Exercise -> Nothing but the lines from the one with "Text of this" through the end of the records may appear in the answer, each reproduced exactly, pictures omitted.

=== Supplied material ===

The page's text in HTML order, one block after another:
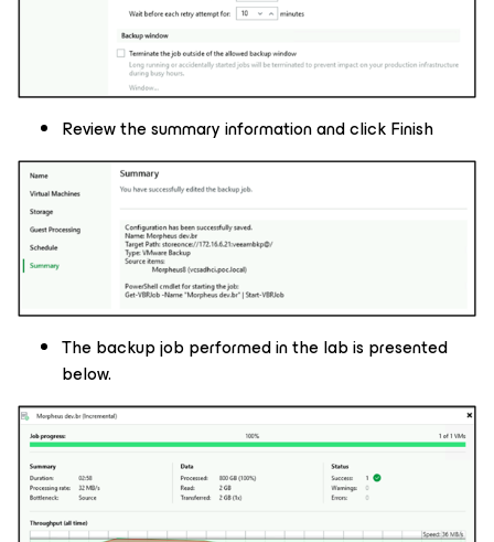
Review the summary information and click Finish
The backup job performed in the lab is presented
below.
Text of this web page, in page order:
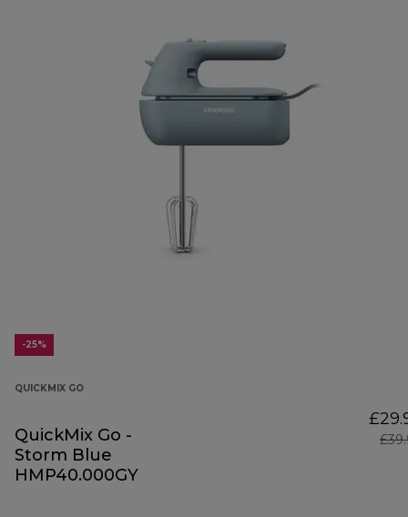
-25%
QUICKMIX GO
QuickMix Go -
Storm Blue
HMP40.000GY
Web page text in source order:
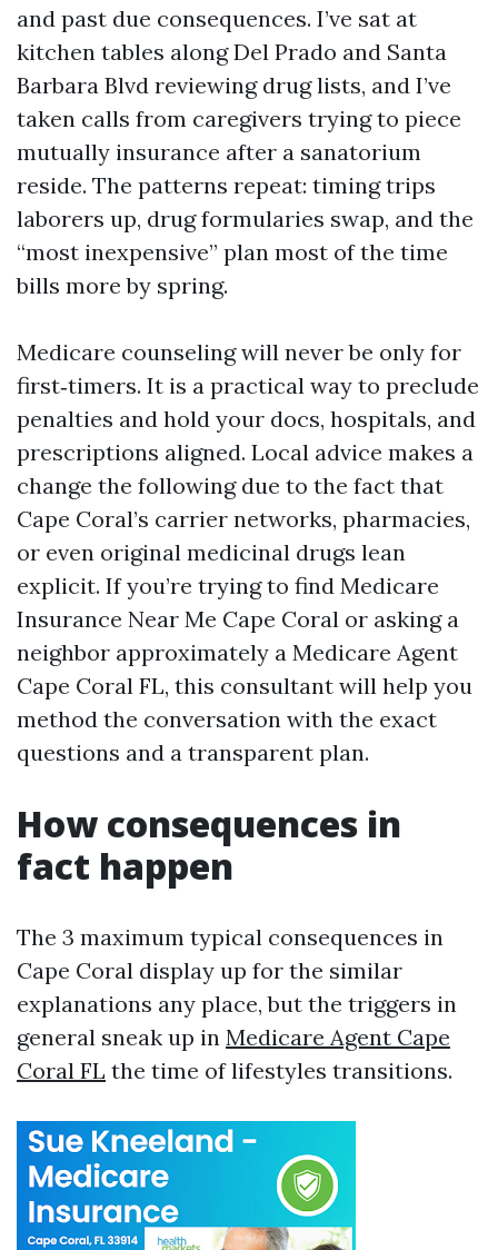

===

Exercise output ->
Text of this web page, in page order:
-25%
QUICKMIX GO
QuickMix Go -
Storm Blue
HMP40.000GY
Web page text in source order:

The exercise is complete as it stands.